● Problem description
If a line in the data holds the string "through", list it.

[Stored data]
○ ○ ○ ○ ○
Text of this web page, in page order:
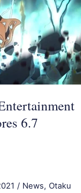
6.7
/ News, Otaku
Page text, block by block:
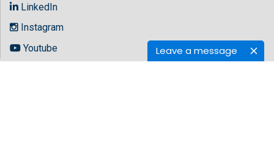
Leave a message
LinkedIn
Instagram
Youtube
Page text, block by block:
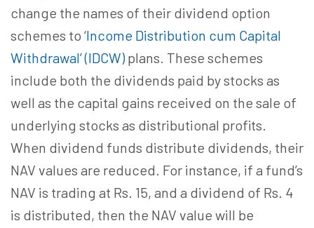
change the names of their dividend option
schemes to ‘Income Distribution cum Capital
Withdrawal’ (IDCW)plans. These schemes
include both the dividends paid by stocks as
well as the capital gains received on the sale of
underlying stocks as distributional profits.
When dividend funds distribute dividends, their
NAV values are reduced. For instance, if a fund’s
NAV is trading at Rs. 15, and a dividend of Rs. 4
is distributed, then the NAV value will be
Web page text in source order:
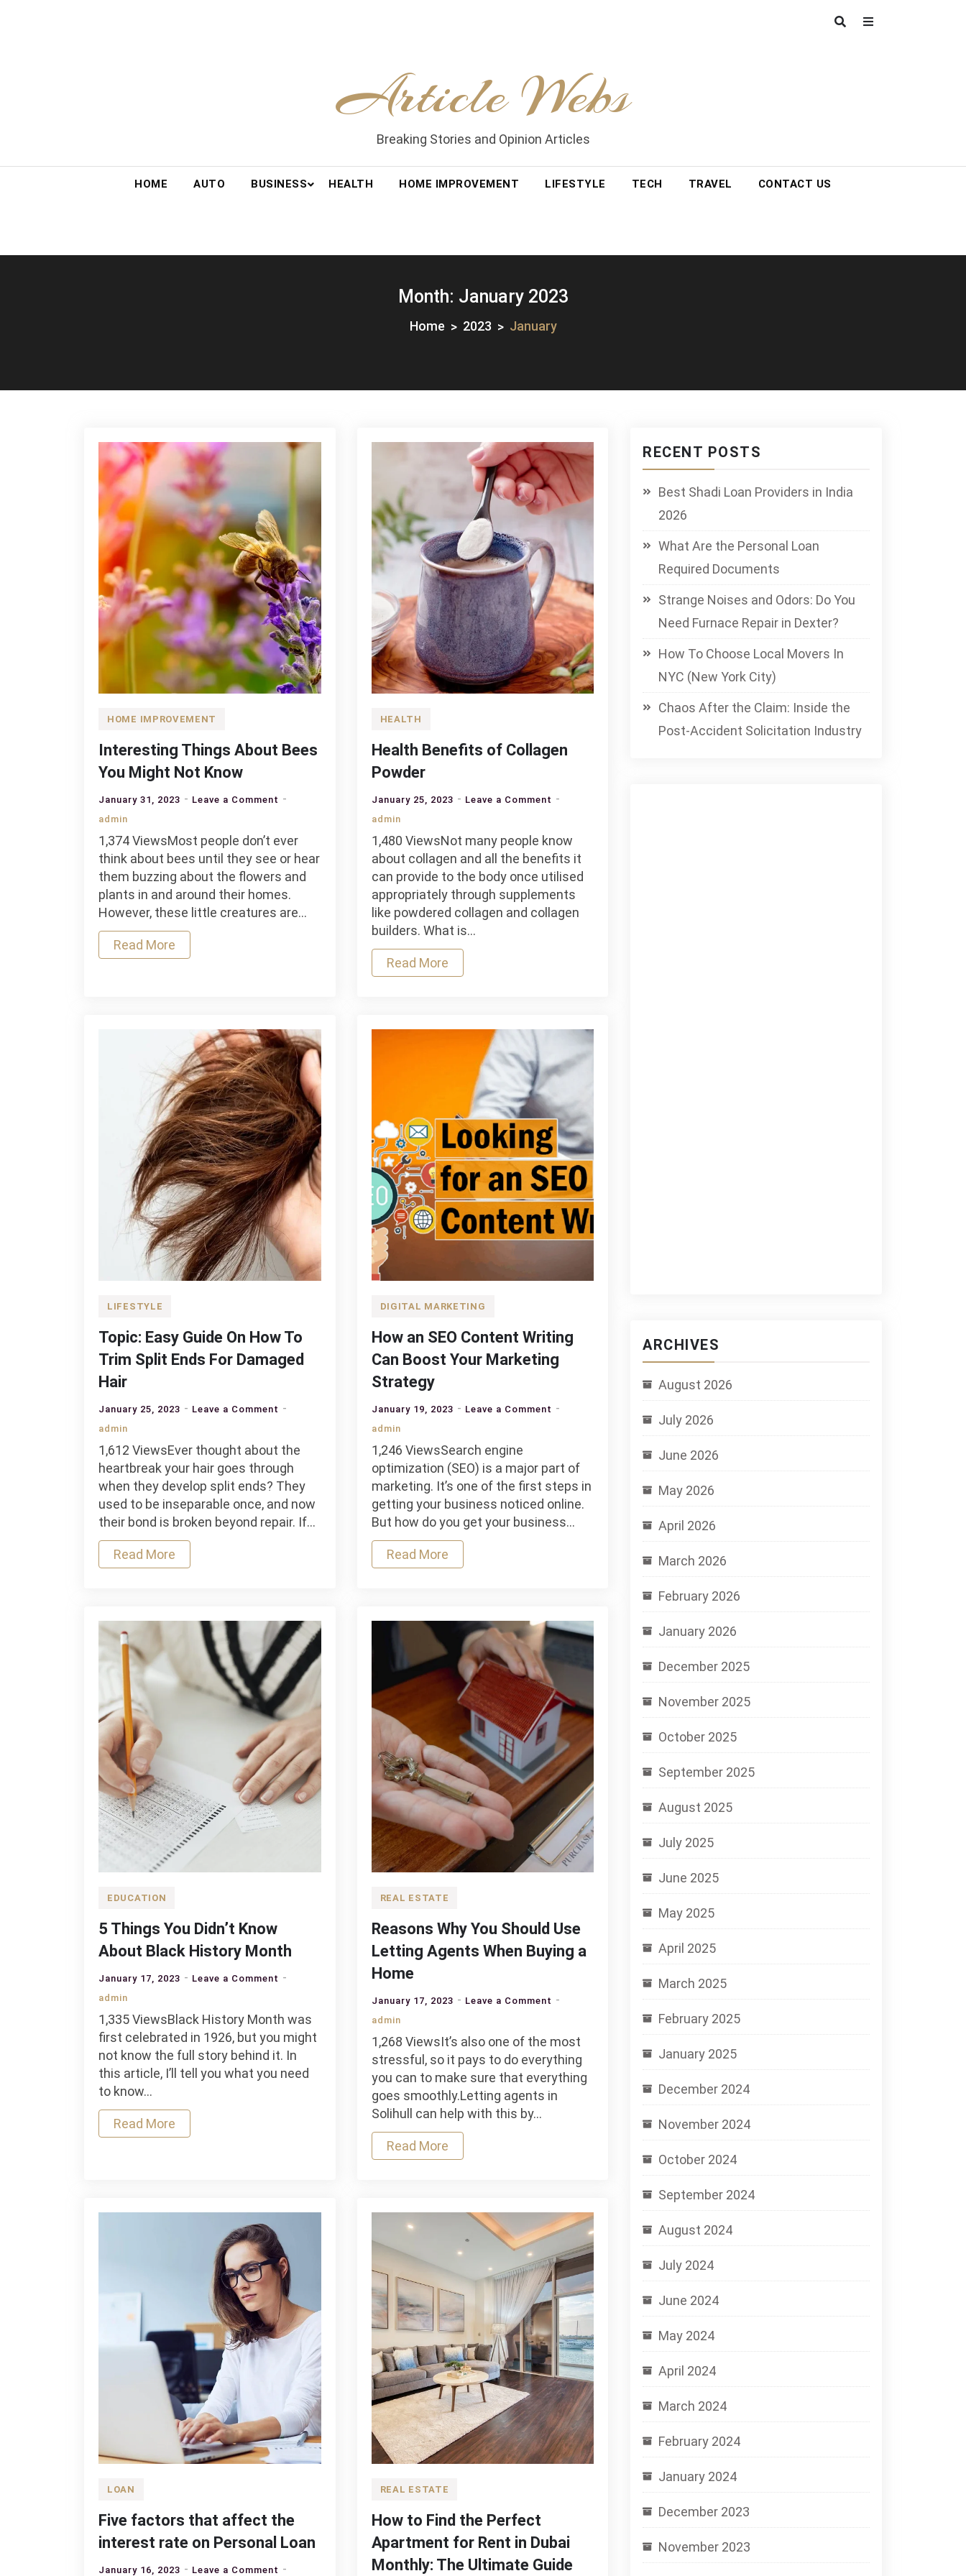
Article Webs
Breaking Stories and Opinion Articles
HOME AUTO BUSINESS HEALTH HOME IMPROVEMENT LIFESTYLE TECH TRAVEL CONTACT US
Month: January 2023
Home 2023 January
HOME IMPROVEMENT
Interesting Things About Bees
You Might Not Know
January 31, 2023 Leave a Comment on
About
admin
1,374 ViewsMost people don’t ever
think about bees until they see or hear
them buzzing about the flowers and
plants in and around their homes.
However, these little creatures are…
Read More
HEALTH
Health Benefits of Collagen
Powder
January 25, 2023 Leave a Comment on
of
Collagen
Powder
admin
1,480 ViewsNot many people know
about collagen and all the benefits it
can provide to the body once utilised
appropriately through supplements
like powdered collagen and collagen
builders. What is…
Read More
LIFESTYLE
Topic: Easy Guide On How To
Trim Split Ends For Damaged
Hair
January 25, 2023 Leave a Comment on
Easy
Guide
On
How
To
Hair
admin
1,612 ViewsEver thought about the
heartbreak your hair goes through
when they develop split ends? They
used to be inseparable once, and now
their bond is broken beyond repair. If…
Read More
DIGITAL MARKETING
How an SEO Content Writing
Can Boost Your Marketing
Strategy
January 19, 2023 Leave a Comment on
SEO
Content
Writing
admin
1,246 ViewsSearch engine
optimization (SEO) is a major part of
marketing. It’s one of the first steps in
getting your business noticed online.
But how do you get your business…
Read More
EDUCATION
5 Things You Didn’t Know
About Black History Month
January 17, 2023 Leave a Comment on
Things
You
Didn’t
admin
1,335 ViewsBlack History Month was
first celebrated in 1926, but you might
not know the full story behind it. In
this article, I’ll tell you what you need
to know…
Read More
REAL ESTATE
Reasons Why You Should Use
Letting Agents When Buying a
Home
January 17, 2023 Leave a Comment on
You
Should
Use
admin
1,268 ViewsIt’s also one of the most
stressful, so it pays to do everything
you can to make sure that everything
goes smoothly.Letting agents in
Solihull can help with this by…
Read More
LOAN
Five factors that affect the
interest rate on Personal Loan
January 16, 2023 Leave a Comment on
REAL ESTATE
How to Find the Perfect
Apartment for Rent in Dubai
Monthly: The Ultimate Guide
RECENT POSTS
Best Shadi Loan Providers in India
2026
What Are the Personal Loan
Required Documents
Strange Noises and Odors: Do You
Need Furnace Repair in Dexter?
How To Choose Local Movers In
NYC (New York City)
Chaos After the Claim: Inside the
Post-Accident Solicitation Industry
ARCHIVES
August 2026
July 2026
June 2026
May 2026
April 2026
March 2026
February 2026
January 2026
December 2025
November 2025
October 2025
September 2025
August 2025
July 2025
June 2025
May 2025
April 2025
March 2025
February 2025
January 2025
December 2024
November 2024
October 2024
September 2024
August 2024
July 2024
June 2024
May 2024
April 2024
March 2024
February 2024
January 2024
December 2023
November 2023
○ ○ ○ ○ ○
● Answer for this exercise
appropriately through supplements
heartbreak your hair goes through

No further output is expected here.